BEFORE we start today, can I tell you that this week’s column is done as a sketch. If you read the Telegraph or drink fine wine you will understand what that means, but if you don’t, some of this may offend so if you are a single man aged 40 and sporting a beard, you’d best open another can of 12-for-a-tenner before you read on.

They say it’s a man’s world, or at least that’s what women say, but do you ladies ever stop to think how complex a man’s development is? Survival is a matter of instinct and knowing when it’s your time and turn to adapt and our development via alcohol is typical of our struggle.

Women of all ages can drink what they like and no-one judges. You can drink pints or shorts at any age, and while the former may not mark you out as one to introduce to grandma it seems acceptable to your fellow ladies. You can drink fine wines or awful sweet items and it’s all okay, but for men there are different rules for different ages – and I thought we should take a look at the travails of man as he charts his alcoholic course through life.

You start off as a teenager eager to try the charms of beer when you finally take your first drink aged 16 or so (18 in my case but much much younger these days), but when the dream finally happens no-one wants to admit that the awful sour liquid flowing down your throat is actually horrible. So you grimace at your mates with the sort of smile you normally reserve for when you are trying to persuade them that you dumped her, not the other way round.

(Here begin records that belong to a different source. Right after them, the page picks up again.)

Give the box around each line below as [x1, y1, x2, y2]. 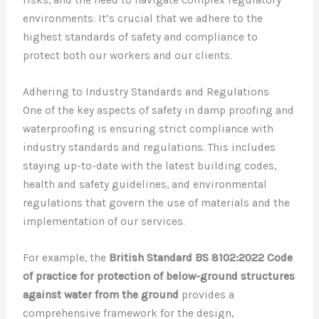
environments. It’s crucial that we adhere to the [23, 12, 263, 26]
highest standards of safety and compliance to [23, 31, 258, 44]
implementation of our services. [23, 215, 186, 229]
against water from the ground [23, 288, 179, 301]
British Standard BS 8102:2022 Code [109, 251, 293, 264]
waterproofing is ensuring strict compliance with [23, 122, 274, 136]
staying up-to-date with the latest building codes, [23, 159, 277, 173]
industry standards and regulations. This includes [23, 141, 276, 155]
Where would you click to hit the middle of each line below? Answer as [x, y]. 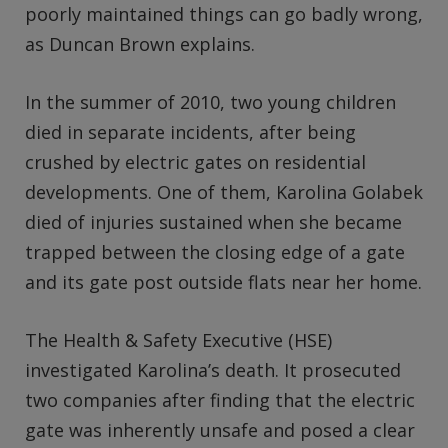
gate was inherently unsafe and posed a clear [220, 429]
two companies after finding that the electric [220, 399]
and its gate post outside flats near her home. [223, 282]
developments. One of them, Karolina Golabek [224, 192]
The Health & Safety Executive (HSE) [178, 339]
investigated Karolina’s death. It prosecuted [213, 369]
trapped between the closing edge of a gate [215, 252]
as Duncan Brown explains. [140, 44]
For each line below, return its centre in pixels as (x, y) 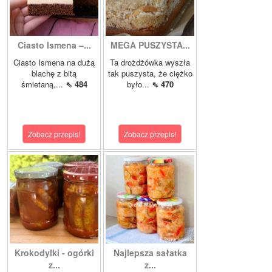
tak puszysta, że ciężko (150, 73)
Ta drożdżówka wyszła (150, 63)
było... (139, 84)
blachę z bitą (54, 73)
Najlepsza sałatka (150, 253)
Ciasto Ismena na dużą (54, 63)
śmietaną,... (43, 84)
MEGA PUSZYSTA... (150, 45)
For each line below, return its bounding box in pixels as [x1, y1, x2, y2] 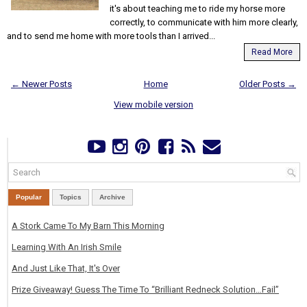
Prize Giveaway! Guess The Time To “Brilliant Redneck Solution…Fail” [12, 284, 279, 295]
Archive [99, 193, 125, 201]
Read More [251, 47, 293, 57]
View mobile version [114, 99, 193, 110]
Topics [60, 193, 82, 201]
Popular [16, 193, 42, 201]
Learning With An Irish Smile [12, 241, 121, 252]
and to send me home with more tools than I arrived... [7, 30, 215, 41]
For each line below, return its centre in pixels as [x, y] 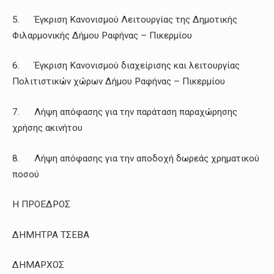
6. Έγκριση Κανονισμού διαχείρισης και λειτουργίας [126, 66]
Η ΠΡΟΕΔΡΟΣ [41, 205]
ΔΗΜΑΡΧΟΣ [38, 265]
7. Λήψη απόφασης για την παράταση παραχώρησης [125, 112]
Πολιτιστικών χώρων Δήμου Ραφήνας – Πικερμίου [119, 82]
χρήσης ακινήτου [47, 128]
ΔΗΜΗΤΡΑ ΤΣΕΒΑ [51, 235]
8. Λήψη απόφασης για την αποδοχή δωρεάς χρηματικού [136, 158]
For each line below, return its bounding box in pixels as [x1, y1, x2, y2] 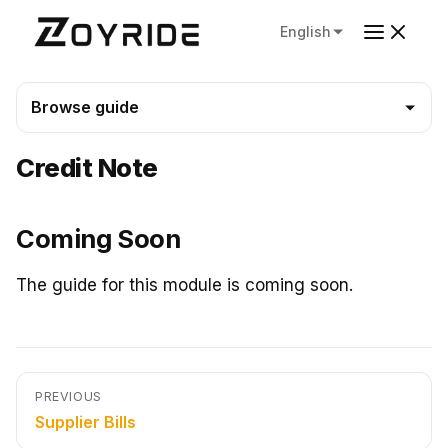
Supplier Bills [35, 412, 136, 432]
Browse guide [31, 97, 139, 117]
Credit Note [16, 152, 158, 183]
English [280, 22, 331, 40]
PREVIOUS [35, 389, 102, 404]
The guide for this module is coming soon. [16, 275, 353, 295]
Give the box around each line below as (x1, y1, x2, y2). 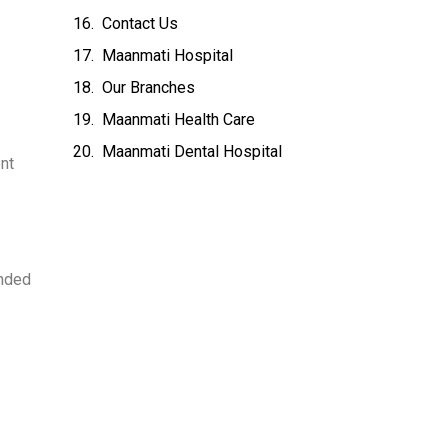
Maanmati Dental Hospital (102, 141, 283, 161)
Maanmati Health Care (102, 109, 256, 129)
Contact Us (102, 13, 179, 33)
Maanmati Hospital (102, 45, 234, 65)
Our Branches (102, 77, 196, 97)
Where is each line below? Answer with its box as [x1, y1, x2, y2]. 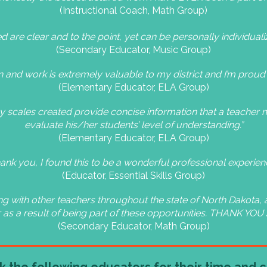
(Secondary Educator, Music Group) [56, 44, 211, 55]
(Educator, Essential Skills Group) [62, 170, 205, 181]
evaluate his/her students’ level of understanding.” [24, 119, 243, 131]
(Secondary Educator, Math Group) [57, 221, 210, 232]
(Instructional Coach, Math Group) [60, 5, 207, 16]
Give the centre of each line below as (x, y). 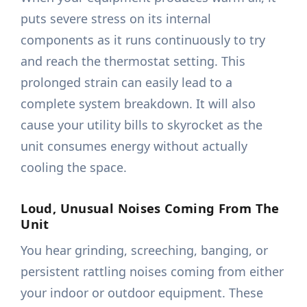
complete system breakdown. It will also (138, 104)
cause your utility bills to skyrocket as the (142, 125)
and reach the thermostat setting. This (133, 61)
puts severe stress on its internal (116, 19)
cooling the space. (74, 168)
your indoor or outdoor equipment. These (142, 293)
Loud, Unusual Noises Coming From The (150, 208)
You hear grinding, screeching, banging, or (145, 250)
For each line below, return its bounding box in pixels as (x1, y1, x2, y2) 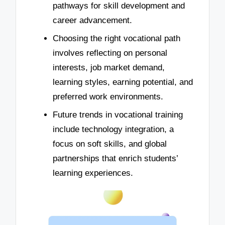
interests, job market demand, (53, 62, 165, 72)
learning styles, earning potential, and (53, 77, 193, 87)
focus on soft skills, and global (53, 139, 167, 149)
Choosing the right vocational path (53, 33, 180, 43)
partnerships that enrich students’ (53, 153, 178, 163)
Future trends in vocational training (53, 109, 183, 120)
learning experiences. (53, 168, 133, 178)
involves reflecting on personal (53, 48, 167, 58)
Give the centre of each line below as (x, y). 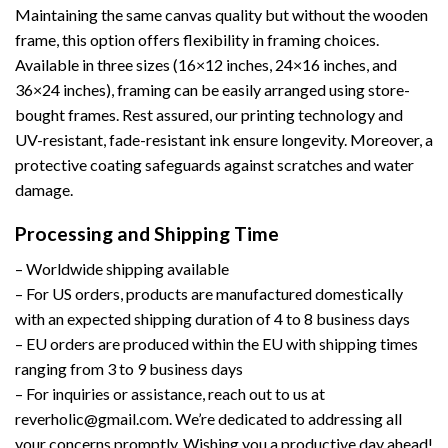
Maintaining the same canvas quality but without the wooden (221, 14)
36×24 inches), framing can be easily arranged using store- (212, 89)
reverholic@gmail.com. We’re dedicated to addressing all (208, 419)
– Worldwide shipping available (122, 269)
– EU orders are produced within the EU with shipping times (216, 344)
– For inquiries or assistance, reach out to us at (170, 394)
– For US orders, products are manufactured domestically (209, 294)
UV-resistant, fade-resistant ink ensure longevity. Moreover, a (224, 139)
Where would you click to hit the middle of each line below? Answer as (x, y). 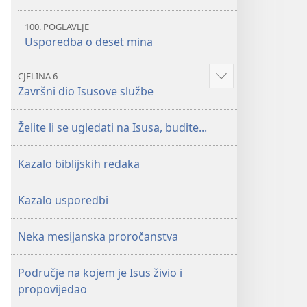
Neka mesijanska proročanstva (98, 236)
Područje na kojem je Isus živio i (100, 273)
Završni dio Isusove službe (86, 91)
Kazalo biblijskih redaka (79, 164)
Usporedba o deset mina (89, 42)
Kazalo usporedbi (63, 200)
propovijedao (52, 289)
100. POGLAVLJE (57, 27)
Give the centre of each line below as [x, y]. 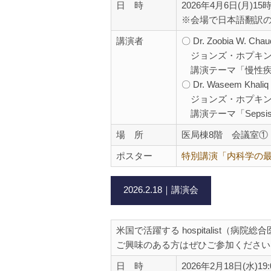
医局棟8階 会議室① [225, 135]
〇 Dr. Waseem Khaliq [225, 84]
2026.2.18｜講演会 [161, 190]
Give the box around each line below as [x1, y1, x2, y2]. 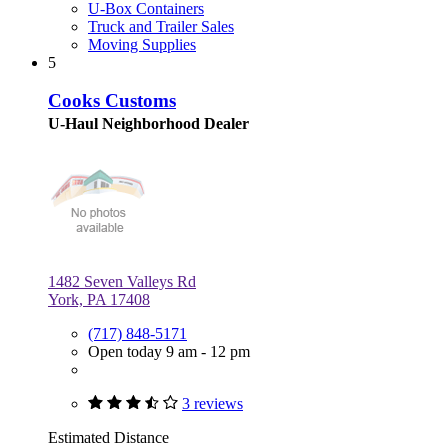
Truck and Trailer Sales [88, 17, 234, 35]
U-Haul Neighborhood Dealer [48, 115, 249, 133]
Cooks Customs [48, 90, 176, 112]
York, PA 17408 [48, 291, 150, 309]
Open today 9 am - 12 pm [88, 343, 250, 361]
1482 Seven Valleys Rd [48, 273, 196, 291]
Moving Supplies [88, 35, 196, 53]
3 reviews [182, 395, 243, 413]

Some lads drink enough of that awful beer stuff that their tastebuds get used to it and eventually they persuade themselves that they really like it, but the more educated ones lean towards a smooth Belgian lager by their early twenties. This is around the time that doing the circuit of pubs on a Friday and Saturday has ceased to be exciting and you’re starting to feel like a loser unless you already have a girl on your arm. If you don’t have the latter you gather with similar groups and persuade each other that you haven’t sold your mates out for a woman yet and that it’s cool to be free and single.

It’s about this time that you are basically a bag of hormones and bones and the mating urge is so genetically strong that it crosses your mind every ten seconds or so, day and night.

Some people remain forever in a cycle of one-off dates or no dates at all, just going out with an ever-dwindling group of men with bald patches developing on the top that they make up for by getting another manly tattoo or shaving the lot off, growing a beard and looking like a monk on steroids. I’m afraid this group of people will never mature to enjoy the charms of fine wines and, later on, fine ports. How sad, but then if all men were intelligent and got a taste for fine wine the price would go up so here’s to the losers!

If you have found a lady friend by your early twenties, lager gives way to a shandy or to volunteering to drive to avoid the all too familiar brewer’s droop. But just when you are starting to adapt to your new self she breaks the news that the test was positive and the sickness had nothing at all to do with your mother’s cooking. Congratulations! It’s grown-up time, but along with the responsibility comes the urge to show you really have joined the middle class and you buy your first bottle of wine together. Granted it’s probably something revolting and totally wrong like Concorde Peach or you skip that stage altogether and move straight into feeling confident enough to order a bottle of Piat d’Or from the local off-licence. This is a dangerous stage because both these trial wines are so awful that you can easily slip back into beer followed by divorce, maintenance payments and seeking out your bearded old pals again, who by this time have started to develop beer bellies and matching beer goggles.

Marriage soon follows and you realise you’re spending far too much time looking at pink baby clothes and duvet sets so you come to enjoy that glass of wine when the baby has gone to bed and over the next few years, as your tastebuds develop, you look back at your former self who bought that Concorde Peach and chuckle to yourself when you realise just how sophisticated you’ve become. Not only are you buying wine for more than £2.99 but you’re confident enough to talk about it with friends, albeit only when they come round to yours.

As the kids grow older and the only time they come round for dinner is Christmas, you become determined to school them towards sophisticated alcoholic habits such as wine rather than making all the gut-rotting bad mistakes you made early on. After all it’s now the 21st century and you can now go to a bar with a male friend and order a bottle of wine together without people buying you Dolly Parton concert tickets or reserving seats for the ballet for you for Christmas.

This drive to teach the kids in turn drives you to learn and experiment more yourself so your spending on wine increases, as does the range of grapes. No longer are you stuck with Merlot for red and Chardonnay for white: by the age of 45 you’re drinking adventurous styles such as Rioja and wondering why such stunning liquid never passed your lips decades earlier.

By the time you reach your mid-fifties, your tastebuds are looking for a new, richer challenge and this is where most men split off into one or two camps. You either start to enjoy fortified wines such as port and sherry or you decide it’s once again time to show you are a man and you head towards single malt whiskies and cigars. Men spend their last 30 years on the planet trying to persuade their grand kids that grandpa would prefer a vintage port or Chablis to three new sets of old man’s undies.

However there is good news on the horizon because I’m told that the male’s hormonal drive to chase the ladies starts to wane aged 89 and disappears completely aged 100.